What you should do: In the records that follow, find the line containing "let expert AI" and the line containing "after the company", then transcribe both and every line between them exactly, omitting pictures.

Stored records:
'''

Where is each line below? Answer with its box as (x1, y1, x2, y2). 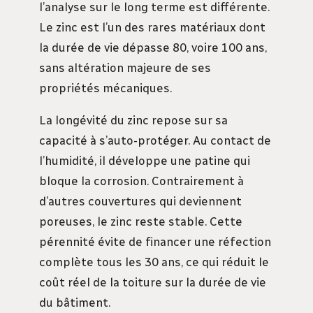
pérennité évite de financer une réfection (39, 235, 271, 249)
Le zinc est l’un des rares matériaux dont (39, 20, 265, 35)
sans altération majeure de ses (39, 61, 211, 75)
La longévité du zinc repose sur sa (39, 113, 228, 128)
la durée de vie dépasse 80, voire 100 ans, (39, 41, 267, 55)
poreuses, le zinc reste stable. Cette (39, 214, 242, 229)
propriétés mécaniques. (39, 81, 172, 96)
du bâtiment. (39, 296, 110, 310)
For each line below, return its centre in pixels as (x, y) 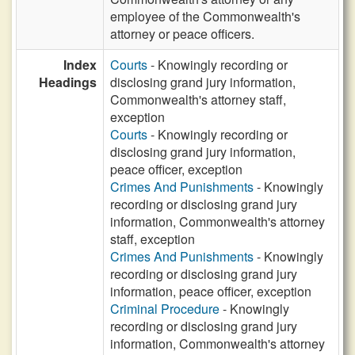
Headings (68, 82)
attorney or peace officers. (182, 34)
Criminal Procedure (165, 309)
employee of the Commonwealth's (205, 16)
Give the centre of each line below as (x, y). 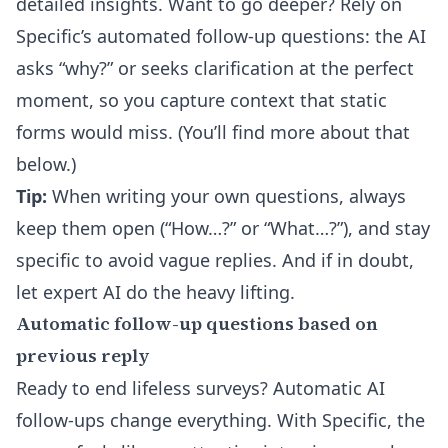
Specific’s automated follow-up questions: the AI (221, 36)
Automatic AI (329, 388)
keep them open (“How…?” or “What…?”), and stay (223, 228)
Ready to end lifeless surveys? (144, 388)
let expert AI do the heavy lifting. (155, 292)
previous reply (82, 355)
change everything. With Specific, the (265, 420)
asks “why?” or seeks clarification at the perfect (215, 68)
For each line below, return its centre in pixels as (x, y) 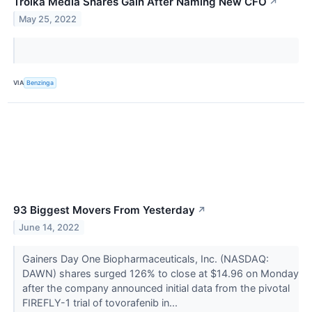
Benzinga (40, 83)
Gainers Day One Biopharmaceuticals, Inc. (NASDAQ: (145, 258)
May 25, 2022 (48, 19)
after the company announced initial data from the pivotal (156, 288)
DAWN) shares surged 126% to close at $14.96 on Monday (160, 273)
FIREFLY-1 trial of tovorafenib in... (101, 302)
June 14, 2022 (49, 227)
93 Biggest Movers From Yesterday (104, 210)
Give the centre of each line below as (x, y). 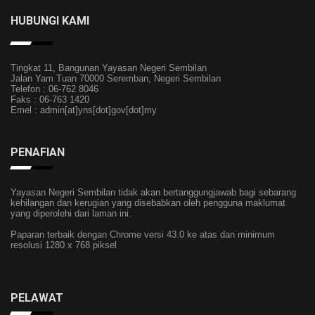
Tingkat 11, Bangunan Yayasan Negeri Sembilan (109, 68)
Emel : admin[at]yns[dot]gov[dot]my (84, 110)
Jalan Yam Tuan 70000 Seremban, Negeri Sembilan (116, 78)
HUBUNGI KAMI (50, 21)
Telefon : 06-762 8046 (54, 89)
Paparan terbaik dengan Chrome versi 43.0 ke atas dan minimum (143, 234)
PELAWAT (37, 298)
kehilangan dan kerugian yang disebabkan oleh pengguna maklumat (148, 203)

'''

Solution:
let expert AI do the heavy lifting. (155, 292)
previous reply (82, 355)
change everything. With Specific, the (265, 420)
asks “why?” or seeks clarification at the perfect (215, 68)
For each line below, return its centre in pixels as (x, y) 
Benzinga (40, 83)
Gainers Day One Biopharmaceuticals, Inc. (NASDAQ: (145, 258)
May 25, 2022 (48, 19)
after the company announced initial data from the pivotal (156, 288)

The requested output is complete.